| TASK REQUIREMENTS |
Here, the job is to give back every entry below unchanged, omitting pictures.

[Stored entries]
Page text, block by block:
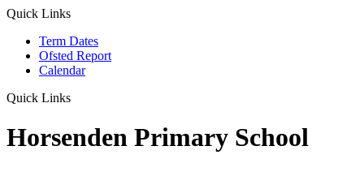
Quick Links
Term Dates
Ofsted Report
Calendar
Quick Links
Horsenden Primary School
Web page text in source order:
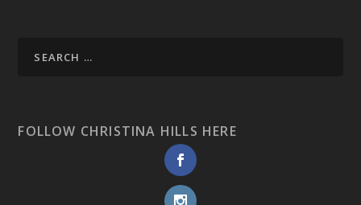
FOLLOW CHRISTINA HILLS HERE
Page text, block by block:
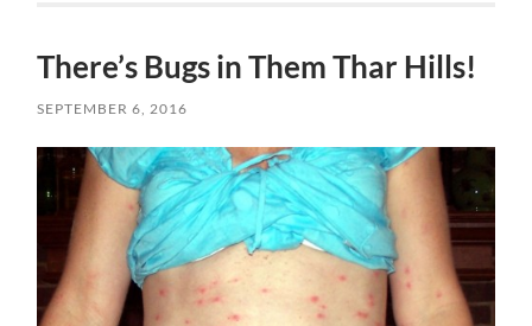
There’s Bugs in Them Thar Hills!
SEPTEMBER 6, 2016
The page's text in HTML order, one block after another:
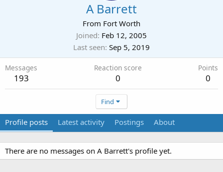
A Barrett
From Fort Worth
Joined Feb 12, 2005
Last seen Sep 5, 2019
Messages
193
Reaction score
0
Points
0
Find
Profile posts Latest activity Postings About
There are no messages on A Barrett's profile yet.
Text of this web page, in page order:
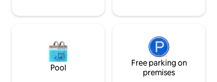
Pool
Free parking on
premises
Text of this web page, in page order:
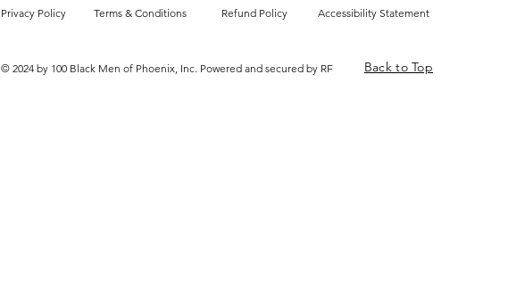
Privacy Policy Terms & Conditions Refund Policy Accessibility Statement
© 2024 by 100 Black Men of Phoenix, Inc. Powered and secured by RF Back to Top
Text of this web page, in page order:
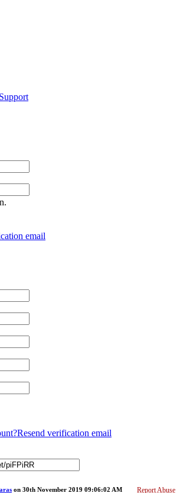
email
Resend verification email
Report Abuse
on 30th November 2019 09:06:02 AM
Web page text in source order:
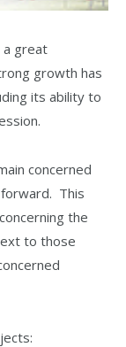
a great
growth has
its ability to
concerned
This
the
to those
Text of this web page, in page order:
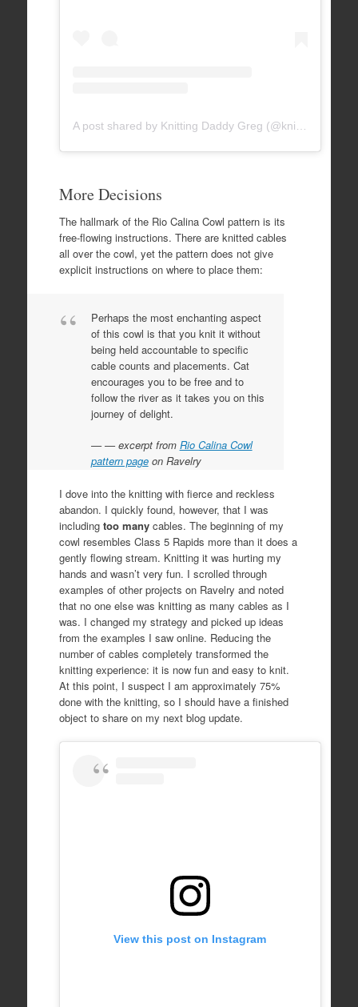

| WRITTEN ANSWER |
Page text, block by block:
Quick Links
Term Dates
Ofsted Report
Calendar
Quick Links
Horsenden Primary School
Web page text in source order:
FOLLOW CHRISTINA HILLS HERE
Page text, block by block:
There’s Bugs in Them Thar Hills!
SEPTEMBER 6, 2016
The page's text in HTML order, one block after another:
A Barrett
From Fort Worth
Joined Feb 12, 2005
Last seen Sep 5, 2019
Messages
193
Reaction score
0
Points
0
Find
Profile posts Latest activity Postings About
There are no messages on A Barrett's profile yet.
Text of this web page, in page order:
Pool
Free parking on
premises
Text of this web page, in page order:
Privacy Policy Terms & Conditions Refund Policy Accessibility Statement
© 2024 by 100 Black Men of Phoenix, Inc. Powered and secured by RF Back to Top
Text of this web page, in page order:
email
Resend verification email
Report Abuse
on 30th November 2019 09:06:02 AM
Web page text in source order:
a great
growth has
its ability to
concerned
This
the
to those
Text of this web page, in page order:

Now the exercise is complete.